> **DATA RECORDS**
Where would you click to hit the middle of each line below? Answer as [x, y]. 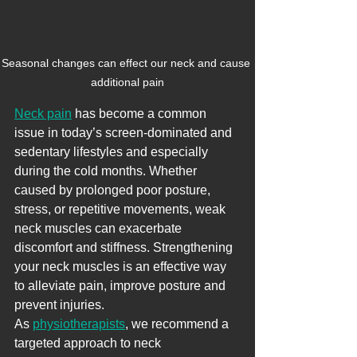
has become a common [141, 114]
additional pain [127, 82]
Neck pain [43, 114]
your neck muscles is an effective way [122, 267]
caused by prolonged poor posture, [114, 190]
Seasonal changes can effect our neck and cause [127, 63]
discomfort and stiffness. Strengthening [125, 248]
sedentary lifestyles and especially [113, 152]
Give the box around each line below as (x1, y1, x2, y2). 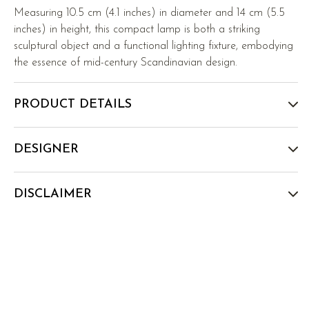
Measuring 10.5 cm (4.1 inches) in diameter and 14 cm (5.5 (14, 8, 286, 19)
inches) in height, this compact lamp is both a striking (14, 24, 261, 36)
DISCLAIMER (14, 188, 92, 201)
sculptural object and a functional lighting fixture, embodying (14, 41, 294, 52)
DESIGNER (14, 143, 79, 157)
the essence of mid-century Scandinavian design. (14, 57, 238, 69)
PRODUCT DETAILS (14, 98, 132, 112)
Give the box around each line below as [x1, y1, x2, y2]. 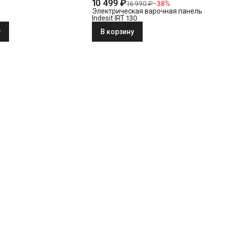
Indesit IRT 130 [91, 14, 137, 23]
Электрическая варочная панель [91, 7, 202, 16]
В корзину [100, 28, 134, 36]

> **EXERCISE AIM**
Starting at the top of the listing above, reproduce each line up to and including the one with "caused by prolonged poor posture, [114, 190]"; omit the pictures.

> **TASK OUTPUT**
Where would you click to hit the middle of each line below? Answer as [x, y]. 
has become a common [141, 114]
additional pain [127, 82]
Neck pain [43, 114]
your neck muscles is an effective way [122, 267]
caused by prolonged poor posture, [114, 190]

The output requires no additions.